Looks great, quite rural where I live so never actually seem on clean  looks very nice but wrong somehow... should be covered in mud and dents...


----------



## Jesse74 (Jul 19, 2008)

Nice one Clark! Don't forget to bring clean boxers for the "vroom, vroom"!


----------



## nick3814 (Dec 31, 2010)

Excellent work, love the before and after of the exhaust, magic :thumb:


----------



## SteveTDCi (Feb 8, 2006)

gotta love those old defenders, nice work too.


----------



## MattJ VXR (Aug 11, 2008)

Looks fantastic. I wouldn't take it off-roading after that!


----------



## scooby73 (Mar 20, 2007)

Great job!:thumb:


----------



## kenny-c (Oct 5, 2009)

Clark @ PB said:


> Exhaust polished with Brilliant metal polishes:
> 
> Before:
> 
> ...


Any further details of how you got such as good result on the exhaust :buffer:


----------



## Clark @ PB (Mar 1, 2006)

kenny-c said:


> Any further details of how you got such as good result on the exhaust :buffer:


Autosmart Tardis first to remove all the tar spots, then Brilliant Aluminium and Stainless Steel metal polish was used to shine it up - simple as that


----------



## 3976 (Nov 20, 2006)

The remark "should be driven, not detailed" should apply here... but doesn't take away from the superb results.

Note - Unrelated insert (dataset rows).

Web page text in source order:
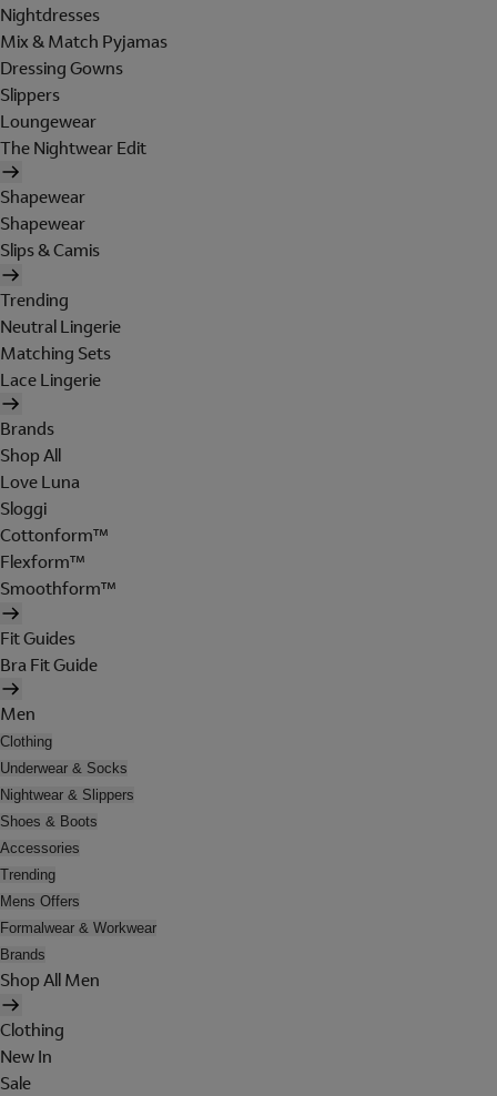
Nightdresses
Mix & Match Pyjamas
Dressing Gowns
Slippers
Loungewear
The Nightwear Edit
Shapewear
Shapewear
Slips & Camis
Trending
Neutral Lingerie
Matching Sets
Lace Lingerie
Brands
Shop All
Love Luna
Sloggi
Cottonform™
Flexform™
Smoothform™
Fit Guides
Bra Fit Guide
Men
Clothing
Underwear & Socks
Nightwear & Slippers
Shoes & Boots
Accessories
Trending
Mens Offers
Formalwear & Workwear
Brands
Shop All Men
Clothing
New In
Sale
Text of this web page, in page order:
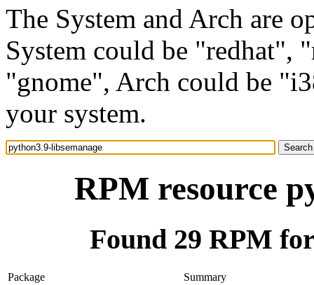
The System and Arch are
System could be "redhat",
"gnome", Arch could be
your system.
RPM resource
Found 29 RPM
Package
Summary
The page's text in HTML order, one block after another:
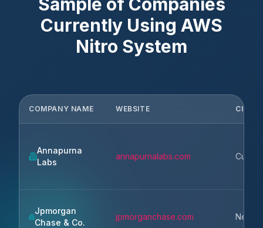
Currently Using AWS
Nitro System
COMPANY NAME WEBSITE CITY
Annapurna
Labs
annapurnalabs.com
Jpmorgan
Chase & Co.
jpmorganchase.com New
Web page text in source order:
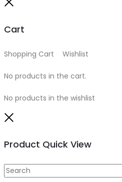
Cart
Shopping Cart Wishlist
No products in the cart.
No products in the wishlist
Product Quick View
Search
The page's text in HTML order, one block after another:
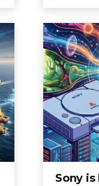
Sony
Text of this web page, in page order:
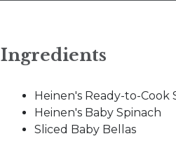
Ingredients
Heinen's Ready-to-Cook
Heinen's Baby Spinach
Sliced Baby Bellas
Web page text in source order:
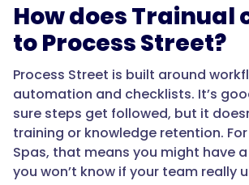
How does Trainual
to Process Street?
Process Street is built around
automation and checklists. It’s
sure steps get followed, but it
training or knowledge retention.
Spas, that means you might have
you won’t know if your team really
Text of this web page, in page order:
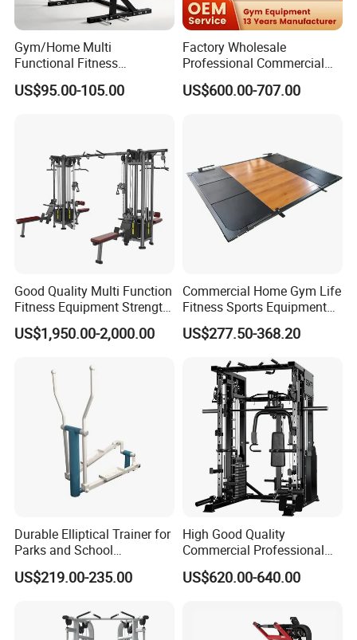
Certifications
Hefei Bodyup Sports Co.,Ltd. is a professional Manufacturer and
Trader of Fitness Goods.
We have strength at Dumbbell,Barbell,Weight Plates,Kettlebells
, Fitness Rack and Bench etc.
We provide OEM service and Most sample can be free .
As for Delivery time : General order 25-35 days ( if you need
urgent , Pls remind us )
As for Price : Competitive ( We only earn a reasonable profit )
As for Quality : High Quality ( We are responsible for the
Gym/Home Multi
Functional Fitness
Equipment Power Rack Half
Rack Squat Cage
US$95.00-105.00
Factory Wholesale
Professional Commercial
Gym Equipment Oval Tube
Strength Training Lateral
US$600.00-707.00
Good Quality Multi Function
Fitness Equipment Strength
Training Machine Multi-
Jungle 8p
US$1,950.00-2,000.00
Commercial Home Gym Life
Fitness Sports Equipment
Deadlift Wood Platform
Machines
US$277.50-368.20
Durable Elliptical Trainer for
Parks and School
Recreation Outdoot Fitness
Euqipment
US$219.00-235.00
High Good Quality
Commercial Professional
Body Building Power Squat
Smith Machine
US$620.00-640.00
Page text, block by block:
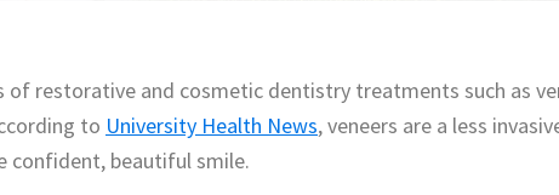
restorative and cosmetic dentistry treatments such as
to University Health News, veneers are a less
confident, beautiful smile.
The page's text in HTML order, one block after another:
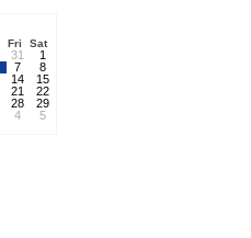
Fri Sat
31
1
7
8
14
15
21
22
28
29
4 5
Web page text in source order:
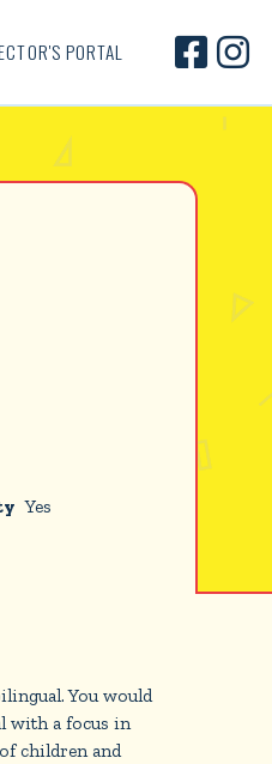
PORTAL  
Yes
You would
with a focus in
children and
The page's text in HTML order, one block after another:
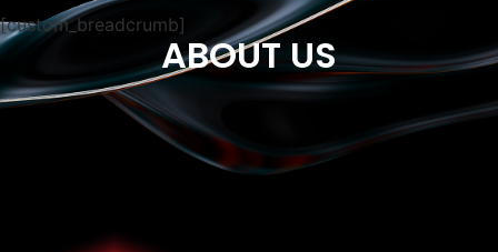
[custom_breadcrumb]
ABOUT US
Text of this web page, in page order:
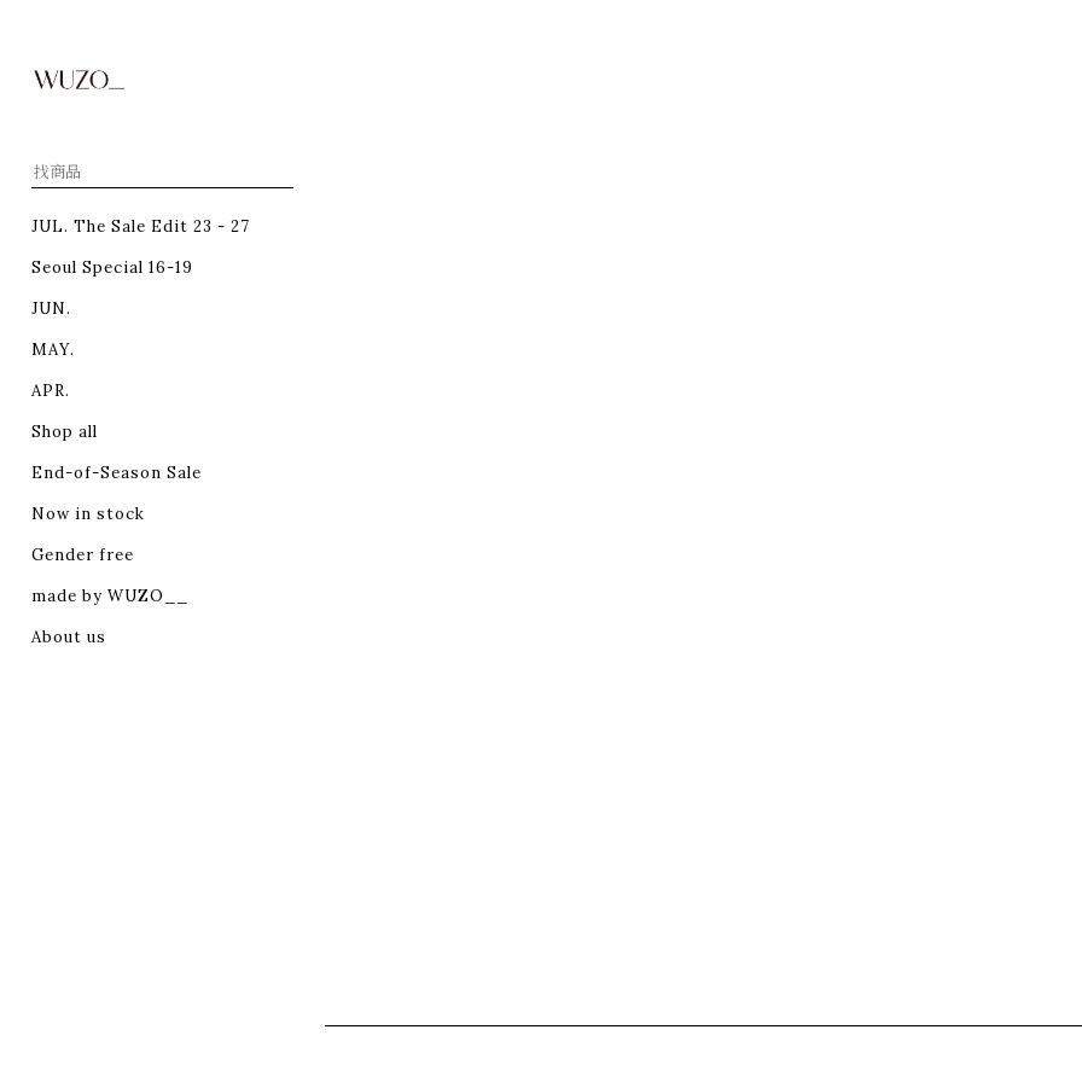
JUL. The Sale Edit 23 - 27
Seoul Special 16-19
JUN.
MAY.
APR.
Shop all
End-of-Season Sale
Now in stock
Gender free
made by WUZO__
About us
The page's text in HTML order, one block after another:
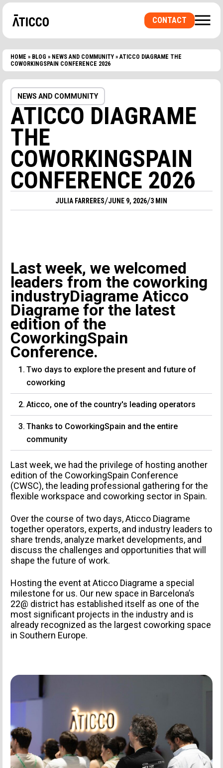
CONTACT
HOME » BLOG » NEWS AND COMMUNITY »ATICCO DIAGRAME THE
COWORKINGSPAIN CONFERENCE 2026
NEWS AND COMMUNITY
ATICCO DIAGRAME
THE
COWORKINGSPAIN
CONFERENCE 2026
JULIA FARRERES/JUNE 9, 2026/3 MIN
Last week, we welcomed
leaders from the coworking
industryDiagrame Aticco
Diagrame for the latest
edition of the
CoworkingSpain
Conference.
Two days to explore the present and future of
coworking
Aticco, one of the country's leading operators
Thanks to CoworkingSpain and the entire
community
Last week, we had the privilege of hosting another
edition of the CoworkingSpain Conference
(CWSC), the leading professional gathering for the
flexible workspace and coworking sector in Spain.
Over the course of two days, Aticco Diagrame
together operators, experts, and industry leaders to
share trends, analyze market developments, and
discuss the challenges and opportunities that will
shape the future of work.
Hosting the event at Aticco Diagrame a special
milestone for us. Our new space in Barcelona’s
22@ district has established itself as one of the
most significant projects in the industry and is
already recognized as the largest coworking space
in Southern Europe.
ARE YOU LOOKING FOR A COWORKING SPACE OR
A PRIVATE OFFICE? A ROOM FOR
EVENTS?
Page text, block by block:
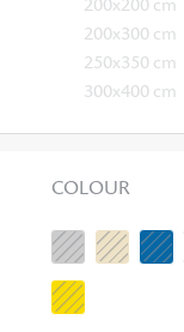
200x200 cm
200x300 cm
250x350 cm
300x400 cm
COLOUR
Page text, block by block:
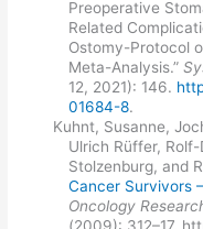
Preoperative
Related
Ostomy-Protocol
Meta-Analysis.”
12, 2021): 146.
01684-8.
Kuhnt, Susanne,
Ulrich Rüffer,
Stolzenburg, and
Cancer Survivors
Oncology
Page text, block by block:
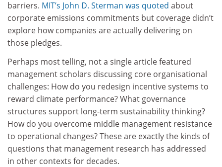
barriers. MIT’s John D. Sterman was quoted about
corporate emissions commitments but coverage didn’t
explore how companies are actually delivering on
those pledges.
Perhaps most telling, not a single article featured
management scholars discussing core organisational
challenges: How do you redesign incentive systems to
reward climate performance? What governance
structures support long-term sustainability thinking?
How do you overcome middle management resistance
to operational changes? These are exactly the kinds of
questions that management research has addressed
in other contexts for decades.
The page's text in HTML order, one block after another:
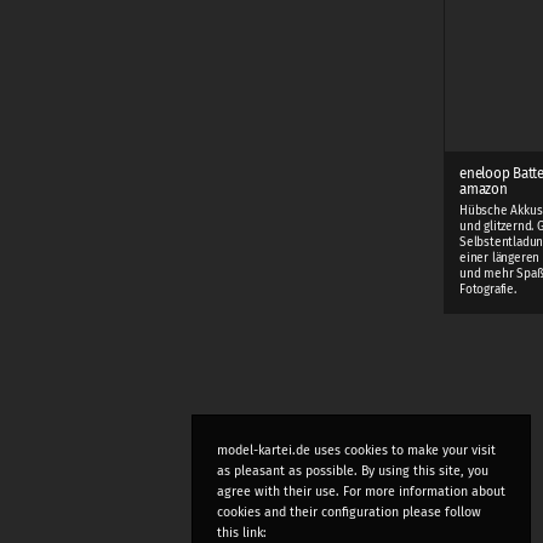
eneloop
amazon
Hübsche
und glitzernd.
einer
und mehr
Fotografie.
model-kartei.de uses cookies to make your visit
as pleasant as possible. By using this site, you
agree with their use. For more information about
cookies and their configuration please follow
this link:
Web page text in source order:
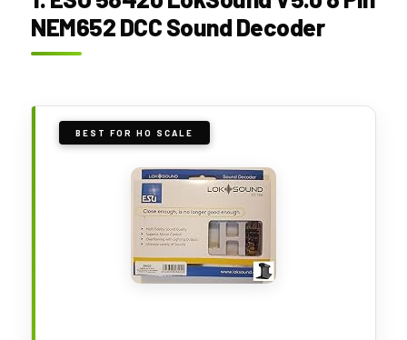
NEM652 DCC Sound Decoder
BEST FOR HO SCALE
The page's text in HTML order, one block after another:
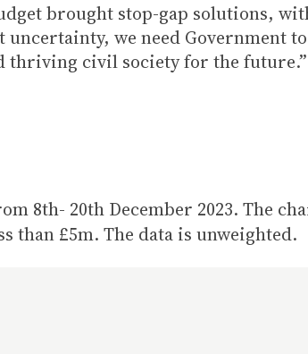
brought stop-gap solutions,
we need Government
thriving civil society for the future.”
8th- 20th December 2023. The
£5m. The data is unweighted.
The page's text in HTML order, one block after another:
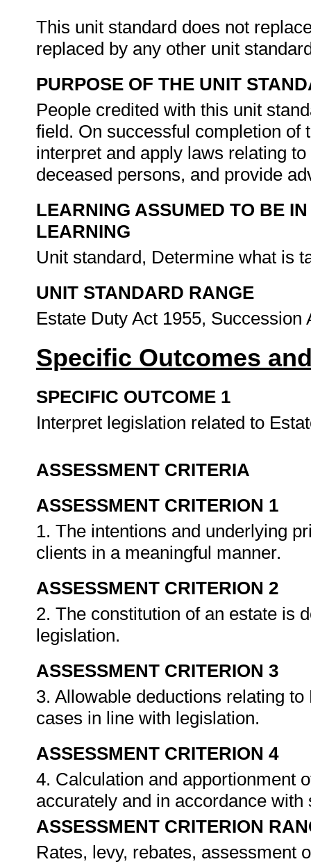
This unit standard does not
replaced by any other unit
PURPOSE OF THE UNIT
People credited with this unit
field. On successful completion of
interpret and apply laws relating
deceased persons, and provide
LEARNING ASSUMED TO BE
LEARNING
Unit standard, Determine what is
UNIT STANDARD RANGE
Estate Duty Act 1955,
Specific Outcomes
SPECIFIC OUTCOME 1
Interpret legislation related to
ASSESSMENT CRITERIA
ASSESSMENT CRITERION 1
1. The intentions and underlying
clients in a meaningful manner.
ASSESSMENT CRITERION 2
2. The constitution of an estate is
legislation.
ASSESSMENT CRITERION 3
3. Allowable deductions relating
cases in line with legislation.
ASSESSMENT CRITERION 4
4. Calculation and apportionment
accurately and in accordance
ASSESSMENT CRITERION
Rates, levy, rebates, assessment
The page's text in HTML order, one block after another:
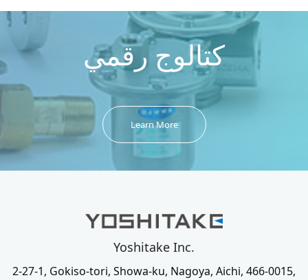
كتالوج رقمي
Learn More
Yoshitake Inc.
2-27-1, Gokiso-tori, Showa-ku, Nagoya, Aichi, 466-0015,
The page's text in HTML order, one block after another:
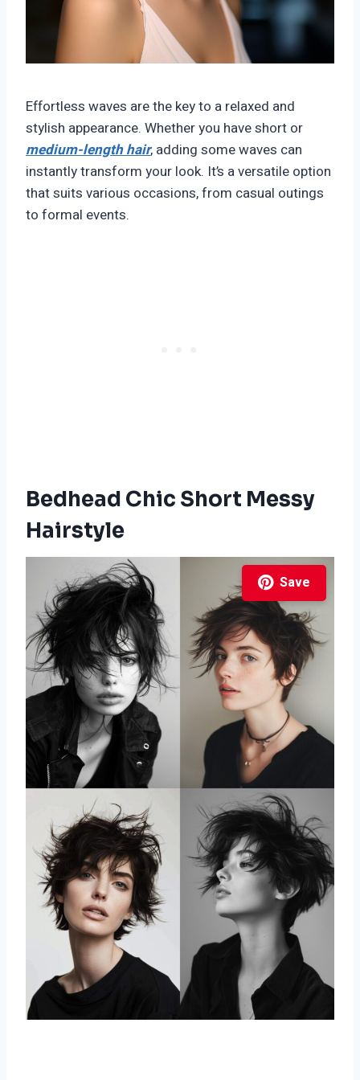
Effortless waves are the key to a relaxed and
stylish appearance. Whether you have short or
medium-length hair, adding some waves can
instantly transform your look. It’s a versatile option
that suits various occasions, from casual outings
to formal events.
Bedhead Chic Short Messy
Hairstyle
Save
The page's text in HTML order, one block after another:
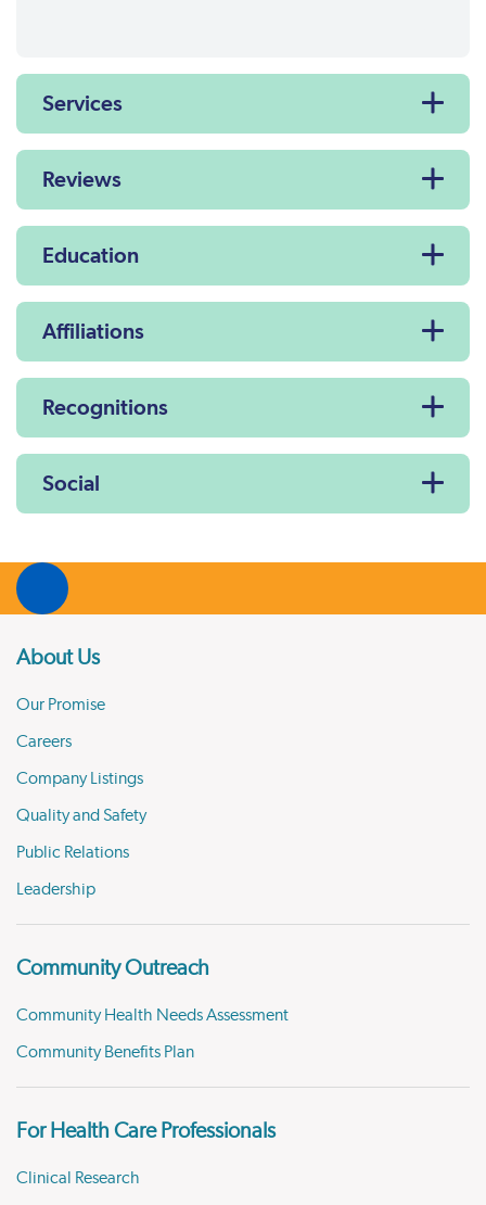
Services
Reviews
Education
Affiliations
Recognitions
Social
About Us
Our Promise
Careers
Company Listings
Quality and Safety
Public Relations
Leadership
Community Outreach
Community Health Needs Assessment
Community Benefits Plan
For Health Care Professionals
Clinical Research
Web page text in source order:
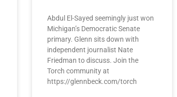
Abdul El-Sayed seemingly just won
Michigan’s Democratic Senate
primary. Glenn sits down with
independent journalist Nate
Friedman to discuss. Join the
Torch community at
https://glennbeck.com/torch
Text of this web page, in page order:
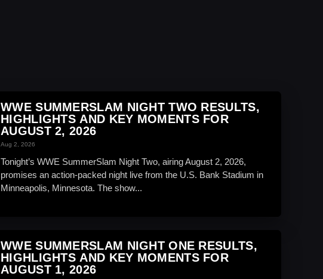
WWE SUMMERSLAM NIGHT TWO RESULTS,
HIGHLIGHTS AND KEY MOMENTS FOR
AUGUST 2, 2026
Aug 2, 2026
Tonight’s WWE SummerSlam Night Two, airing August 2, 2026,
promises an action-packed night live from the U.S. Bank Stadium in
Minneapolis, Minnesota. The show...
WWE SUMMERSLAM NIGHT ONE RESULTS,
HIGHLIGHTS AND KEY MOMENTS FOR
AUGUST 1, 2026
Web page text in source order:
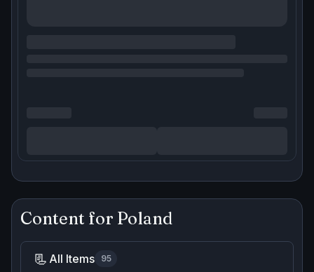
Content for Poland
📃 All Items 95
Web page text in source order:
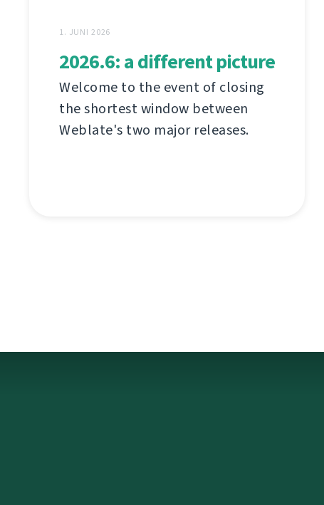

The Client clearly has taste in cars as well. Gorgeous colour of Lander!


----------



## Clark @ PB (Mar 1, 2006)

After seeing it on Friday again I can assure you it is now covered in mud from head to toe (or roof to wheels?) and looking how it should  :lol:


----------



## 20vKarlos (Aug 8, 2009)

I want a Defender Now lol... that has come up really well!! 

Great work again PB


----------



## Glider (Jan 10, 2006)

Think I'd rather have one of these than a supercar, am I mad, great work PB team


----------



## K.M (Dec 19, 2013)

An old threat I know but just out of curiosity, what did you use on the front bumper bar?


----------



## MR.Q (Apr 19, 2010)

WOW!!!! what a superb finish lads :doublesho

I have a 1997 disco and cant seem to remove the hazing and scratched from mine. I think the clear coat may have gone as the hazing is terrible. I have used a DA on it (megs 105 and then 205 followed by glaze and then AF Soul as LSP) but not even a week later it was hazing worse than before. I have been advised that I need to use a good cleaner wax and then normal wax as this is all the water based paint needs. Any helpful tips or ideas????

Much appreciated in advance


----------